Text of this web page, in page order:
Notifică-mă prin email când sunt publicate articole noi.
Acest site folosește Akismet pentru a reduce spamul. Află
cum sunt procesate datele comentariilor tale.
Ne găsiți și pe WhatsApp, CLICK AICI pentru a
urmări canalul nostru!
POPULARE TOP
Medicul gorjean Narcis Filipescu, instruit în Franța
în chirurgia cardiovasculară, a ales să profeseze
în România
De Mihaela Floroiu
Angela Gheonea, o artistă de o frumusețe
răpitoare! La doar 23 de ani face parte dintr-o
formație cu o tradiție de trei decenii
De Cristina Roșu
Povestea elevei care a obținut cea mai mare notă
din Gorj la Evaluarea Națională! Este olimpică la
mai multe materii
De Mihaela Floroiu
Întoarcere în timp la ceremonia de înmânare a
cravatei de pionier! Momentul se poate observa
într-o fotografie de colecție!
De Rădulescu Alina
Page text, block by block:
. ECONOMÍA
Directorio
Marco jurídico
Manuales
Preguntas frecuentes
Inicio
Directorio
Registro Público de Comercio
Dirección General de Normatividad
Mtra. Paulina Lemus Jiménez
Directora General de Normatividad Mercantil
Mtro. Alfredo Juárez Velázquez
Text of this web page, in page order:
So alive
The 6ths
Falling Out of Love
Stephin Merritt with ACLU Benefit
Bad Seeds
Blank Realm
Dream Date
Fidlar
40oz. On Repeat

++++++++

## ASSIGNMENT
The response must contain exactly the lines from the one with "într-o fotografie de colecție!" to the end of the entries above, both included, and nothing more.

## OUTPUT BELOW
într-o fotografie de colecție!
De Rădulescu Alina
Page text, block by block:
. ECONOMÍA
Directorio
Marco jurídico
Manuales
Preguntas frecuentes
Inicio
Directorio
Registro Público de Comercio
Dirección General de Normatividad
Mtra. Paulina Lemus Jiménez
Directora General de Normatividad Mercantil
Mtro. Alfredo Juárez Velázquez
Text of this web page, in page order:
So alive
The 6ths
Falling Out of Love
Stephin Merritt with ACLU Benefit
Bad Seeds
Blank Realm
Dream Date
Fidlar
40oz. On Repeat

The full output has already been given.